Now about virgins: I have no command from the Lord, but I give a judgment as one who by the Lord’s mercy is trustworthy. Because of the present crisis, I think that it is good for you to remain as you are. Are you married? Do not seek a divorce. Are you unmarried? Do not look for a wife. But if you do marry, you have not sinned; and if a virgin marries, she has not sinned. But those who marry will face many troubles in this life, and I want to spare you this.
1 Corinthians 7:25-28
You may think, from reading this passage, that Paul was against marriage. That’s not the case. This is referencing a certain situation that was happening in his day.
Persecution was beginning to break out against the church in some locations. That’s what he meant by this present crisis. He wanted them to weigh their decision carefully because of the uncertain future.
This is a very important concept for us to understand in our generation. As a pastor, I’ve had the privilege of bringing many couples through the pre-marital counseling process. It gives a lot of insight into what Paul is talking about here.
Let me explain. In talking with couples, I ask them to give reasons why this marriage is right for them. I’ve heard many answers. There are some that don’t sit well with me.
“I want to get married now because this is the first person that has ever shown any interest in me and I don’t want to lose him.”
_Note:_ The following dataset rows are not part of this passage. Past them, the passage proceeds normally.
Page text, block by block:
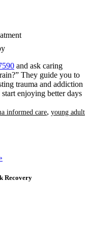
and ask caring
They guide you to
trauma and addiction
enjoying better days
informed care, young adult
Recovery
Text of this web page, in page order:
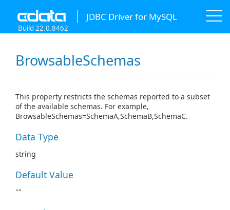
JDBC Driver for MySQL
Build 22.0.8462
BrowsableSchemas
This property restricts the schemas reported to a subset
of the available schemas. For example,
BrowsableSchemas=SchemaA,SchemaB,SchemaC.
Data Type
string
Default Value
""
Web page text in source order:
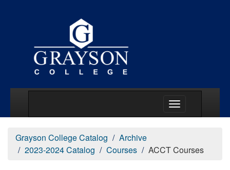
Grayson College Catalog
Archive
2023-2024 Catalog
Courses ACCT Courses
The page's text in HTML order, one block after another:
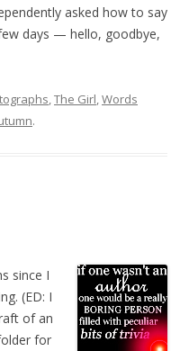
asked how to say
days — hello, goodbye,
,The Girl,Words
.
since I
(ED: I
of an
for
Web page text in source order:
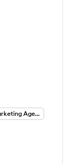
Content Marketing Agency

That’s not a reason to pledge your life to someone. God is able to bring the right person along at the right time. You can’t make a life altering decision, based only on someone’s availability and your desire to be married.
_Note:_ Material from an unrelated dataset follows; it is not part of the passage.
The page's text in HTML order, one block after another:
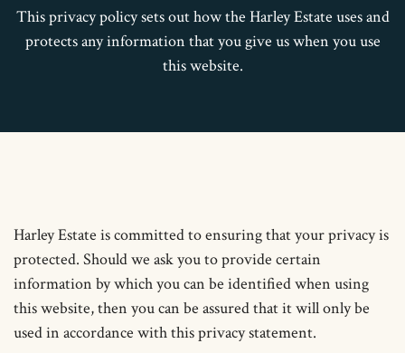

There are other issues as well. I’ve seen people who are single but are in a bad family situation. Their parents have an addiction problem or are very abusive. They see marriage as an easy escape from their home environment.
This can end up making a bad situation even worse. Marriage is not an escape from your problems. If anything, it brings you a whole new set of problems.
I say this not at all getting down on marriage. I’ve been married to my wife for almost 40 years. I wouldn’t want any other life. I love everything about our times together.
But I can tell you this – there are problems we faced together that we would never have had as single people. Marriage comes with its own unique set of challenges. You have to be prepared for this as a couple.
If you’re single, don’t ever look to marriage as an escape from a bad situation. You may dream about being married someday. But being married is never better than being single – UNLESS – you marry the special person that God has chosen for you.
So, to all the singles out there, I’m telling you to put your hope in the Lord. If you want to stay single, then do so without feeling guilty. If you want to be married, then trust God to bring you the right person at just the right time.
God wants your life to be abundantly blessed.
Question: How have you trusted God in your relationships?